[Data records]

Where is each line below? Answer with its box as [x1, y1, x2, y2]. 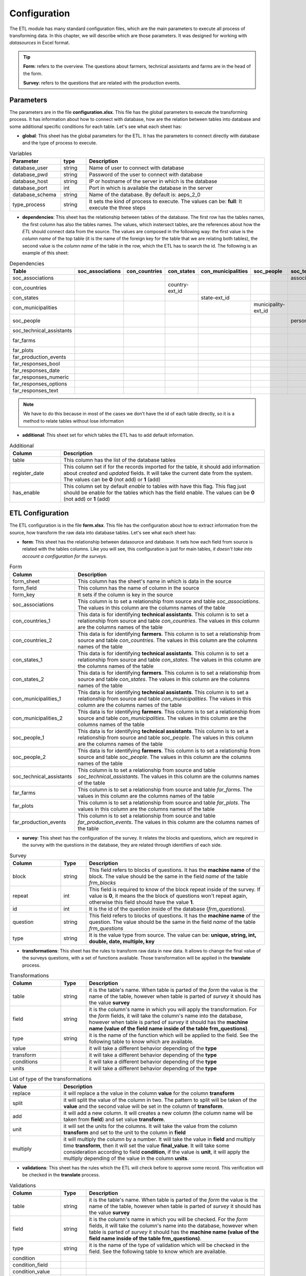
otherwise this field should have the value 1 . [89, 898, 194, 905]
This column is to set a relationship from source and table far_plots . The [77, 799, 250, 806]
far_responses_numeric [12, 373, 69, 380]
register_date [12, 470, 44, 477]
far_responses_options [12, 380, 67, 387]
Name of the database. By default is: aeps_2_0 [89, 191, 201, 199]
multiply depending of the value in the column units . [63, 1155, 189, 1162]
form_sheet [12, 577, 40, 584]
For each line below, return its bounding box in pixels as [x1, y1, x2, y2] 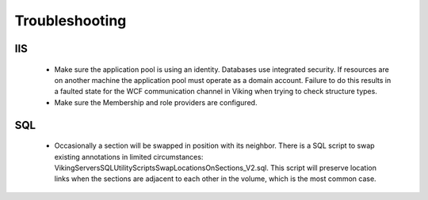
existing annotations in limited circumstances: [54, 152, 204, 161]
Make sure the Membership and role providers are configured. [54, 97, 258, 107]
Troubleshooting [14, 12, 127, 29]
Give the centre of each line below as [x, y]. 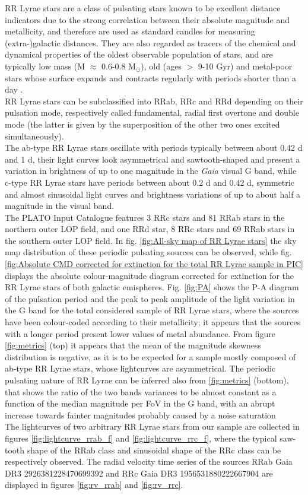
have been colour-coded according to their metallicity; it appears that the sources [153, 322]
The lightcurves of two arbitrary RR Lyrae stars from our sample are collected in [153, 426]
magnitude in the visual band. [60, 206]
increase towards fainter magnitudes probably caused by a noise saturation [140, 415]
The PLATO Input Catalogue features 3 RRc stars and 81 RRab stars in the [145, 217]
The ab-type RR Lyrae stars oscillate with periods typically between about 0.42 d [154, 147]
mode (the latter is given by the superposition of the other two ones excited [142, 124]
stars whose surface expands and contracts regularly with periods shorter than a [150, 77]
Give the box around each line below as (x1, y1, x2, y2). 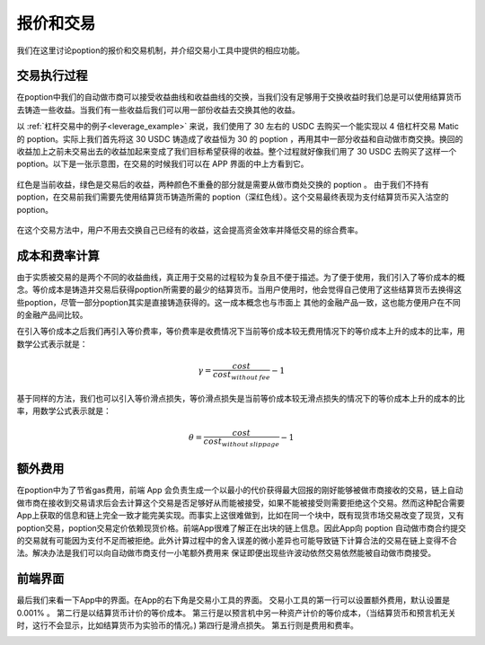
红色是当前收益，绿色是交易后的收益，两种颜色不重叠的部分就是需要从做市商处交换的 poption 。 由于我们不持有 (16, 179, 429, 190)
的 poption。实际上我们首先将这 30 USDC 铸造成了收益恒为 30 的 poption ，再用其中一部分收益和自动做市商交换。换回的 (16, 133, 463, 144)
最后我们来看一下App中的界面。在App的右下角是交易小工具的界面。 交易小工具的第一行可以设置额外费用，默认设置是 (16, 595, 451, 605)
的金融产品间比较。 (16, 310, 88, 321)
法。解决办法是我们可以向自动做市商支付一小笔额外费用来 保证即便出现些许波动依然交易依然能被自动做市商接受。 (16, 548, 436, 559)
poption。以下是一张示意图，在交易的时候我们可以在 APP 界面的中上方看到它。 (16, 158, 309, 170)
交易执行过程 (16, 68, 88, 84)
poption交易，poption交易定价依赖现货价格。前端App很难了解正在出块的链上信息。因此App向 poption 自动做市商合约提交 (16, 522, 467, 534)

* * *

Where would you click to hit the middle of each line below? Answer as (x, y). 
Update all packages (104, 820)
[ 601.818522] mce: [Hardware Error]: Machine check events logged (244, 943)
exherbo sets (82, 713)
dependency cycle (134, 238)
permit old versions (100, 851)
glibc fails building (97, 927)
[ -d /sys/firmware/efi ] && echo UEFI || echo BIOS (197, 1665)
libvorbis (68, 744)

DESCRIPTION OF THE TASK
Where a line of the records above holds the word "periods", copy that line.

RESULT OF THIS TASK
The ab-type RR Lyrae stars oscillate with periods typically between about 0.42 d [154, 147]
stars whose surface expands and contracts regularly with periods shorter than a [150, 77]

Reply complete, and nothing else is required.